- Problem details
All of the data must be output exactly, with every picture left out.

[Extracted data entries]
'''

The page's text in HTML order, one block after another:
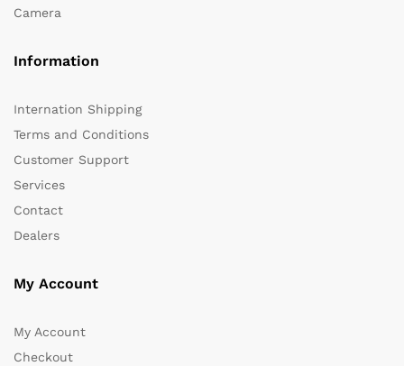
Camera
Information
Internation Shipping
Terms and Conditions
Customer Support
Services
Contact
Dealers
My Account
My Account
Checkout
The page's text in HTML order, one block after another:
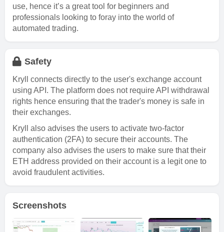
use, hence it’s a great tool for beginners and
professionals looking to foray into the world of
automated trading.
Safety
Kryll connects directly to the user's exchange account
using API. The platform does not require API withdrawal
rights hence ensuring that the trader's money is safe in
their exchanges.
Kryll also advises the users to activate two-factor
authentication (2FA) to secure their accounts. The
company also advises the users to make sure that their
ETH address provided on their account is a legit one to
avoid fraudulent activities.
Screenshots
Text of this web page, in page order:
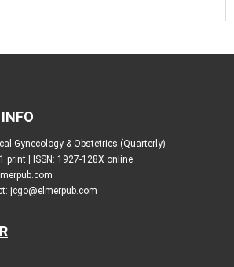
Gynecology & Obstetrics (Quarterly)
print | ISSN: 1927-128X online
jcgo@elmerpub.com
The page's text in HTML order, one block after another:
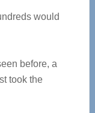
would
before, a
took the
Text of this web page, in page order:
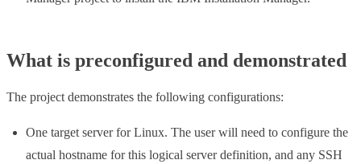
What is preconfigured and demonstrated
The project demonstrates the following configurations:
One target server for Linux. The user will need to configure the
actual hostname for this logical server definition, and any SSH
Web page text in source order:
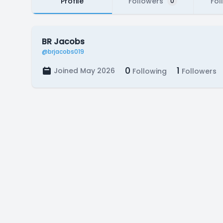
BR Jacobs
@brjacobs019
Joined May 2026 0 Following 1 Followers
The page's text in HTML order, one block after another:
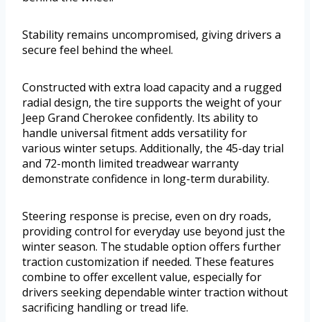
Stability remains uncompromised, giving drivers a
secure feel behind the wheel.
Constructed with extra load capacity and a rugged
radial design, the tire supports the weight of your
Jeep Grand Cherokee confidently. Its ability to
handle universal fitment adds versatility for
various winter setups. Additionally, the 45-day trial
and 72-month limited treadwear warranty
demonstrate confidence in long-term durability.
Steering response is precise, even on dry roads,
providing control for everyday use beyond just the
winter season. The studable option offers further
traction customization if needed. These features
combine to offer excellent value, especially for
drivers seeking dependable winter traction without
sacrificing handling or tread life.
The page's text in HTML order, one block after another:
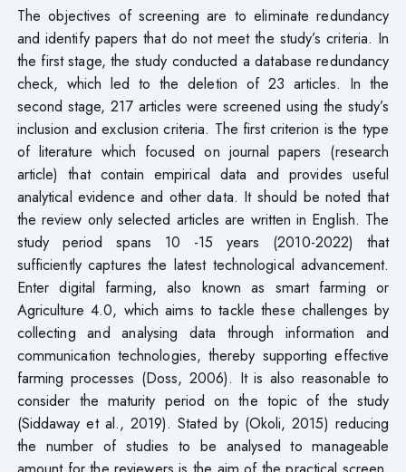
The objectives of screening are to eliminate redundancy
and identify papers that do not meet the study’s criteria. In
the first stage, the study conducted a database redundancy
check, which led to the deletion of 23 articles. In the
second stage, 217 articles were screened using the study’s
inclusion and exclusion criteria. The first criterion is the type
of literature which focused on journal papers (research
article) that contain empirical data and provides useful
analytical evidence and other data. It should be noted that
the review only selected articles are written in English. The
study period spans 10 -15 years (2010-2022) that
sufficiently captures the latest technological advancement.
Enter digital farming, also known as smart farming or
Agriculture 4.0, which aims to tackle these challenges by
collecting and analysing data through information and
communication technologies, thereby supporting effective
farming processes (Doss, 2006). It is also reasonable to
consider the maturity period on the topic of the study
(Siddaway et al., 2019). Stated by (Okoli, 2015) reducing
the number of studies to be analysed to manageable
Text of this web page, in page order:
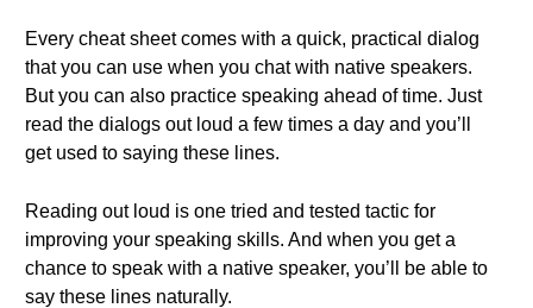
Every cheat sheet comes with a quick, practical dialog
that you can use when you chat with native speakers.
But you can also practice speaking ahead of time. Just
read the dialogs out loud a few times a day and you’ll
get used to saying these lines.
Reading out loud is one tried and tested tactic for
improving your speaking skills. And when you get a
chance to speak with a native speaker, you’ll be able to
say these lines naturally.
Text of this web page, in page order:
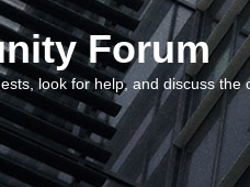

'''

- Expected output
The page's text in HTML order, one block after another:
Camera
Information
Internation Shipping
Terms and Conditions
Customer Support
Services
Contact
Dealers
My Account
My Account
Checkout
The page's text in HTML order, one block after another:
use, hence it’s a great tool for beginners and
professionals looking to foray into the world of
automated trading.
Safety
Kryll connects directly to the user's exchange account
using API. The platform does not require API withdrawal
rights hence ensuring that the trader's money is safe in
their exchanges.
Kryll also advises the users to activate two-factor
authentication (2FA) to secure their accounts. The
company also advises the users to make sure that their
ETH address provided on their account is a legit one to
avoid fraudulent activities.
Screenshots
Text of this web page, in page order:
Gynecology & Obstetrics (Quarterly)
print | ISSN: 1927-128X online
jcgo@elmerpub.com
The page's text in HTML order, one block after another:
would
before, a
took the
Text of this web page, in page order:
What is preconfigured and demonstrated
The project demonstrates the following configurations:
One target server for Linux. The user will need to configure the
actual hostname for this logical server definition, and any SSH
Web page text in source order:
BR Jacobs
@brjacobs019
Joined May 2026 0 Following 1 Followers
The page's text in HTML order, one block after another:
Stability remains uncompromised, giving drivers a
secure feel behind the wheel.
Constructed with extra load capacity and a rugged
radial design, the tire supports the weight of your
Jeep Grand Cherokee confidently. Its ability to
handle universal fitment adds versatility for
various winter setups. Additionally, the 45-day trial
and 72-month limited treadwear warranty
demonstrate confidence in long-term durability.
Steering response is precise, even on dry roads,
providing control for everyday use beyond just the
winter season. The studable option offers further
traction customization if needed. These features
combine to offer excellent value, especially for
drivers seeking dependable winter traction without
sacrificing handling or tread life.
The page's text in HTML order, one block after another:
The objectives of screening are to eliminate redundancy
and identify papers that do not meet the study’s criteria. In
the first stage, the study conducted a database redundancy
check, which led to the deletion of 23 articles. In the
second stage, 217 articles were screened using the study’s
inclusion and exclusion criteria. The first criterion is the type
of literature which focused on journal papers (research
article) that contain empirical data and provides useful
analytical evidence and other data. It should be noted that
the review only selected articles are written in English. The
study period spans 10 -15 years (2010-2022) that
sufficiently captures the latest technological advancement.
Enter digital farming, also known as smart farming or
Agriculture 4.0, which aims to tackle these challenges by
collecting and analysing data through information and
communication technologies, thereby supporting effective
farming processes (Doss, 2006). It is also reasonable to
consider the maturity period on the topic of the study
(Siddaway et al., 2019). Stated by (Okoli, 2015) reducing
the number of studies to be analysed to manageable
Text of this web page, in page order:
Every cheat sheet comes with a quick, practical dialog
that you can use when you chat with native speakers.
But you can also practice speaking ahead of time. Just
read the dialogs out loud a few times a day and you’ll
get used to saying these lines.
Reading out loud is one tried and tested tactic for
improving your speaking skills. And when you get a
chance to speak with a native speaker, you’ll be able to
say these lines naturally.
Text of this web page, in page order:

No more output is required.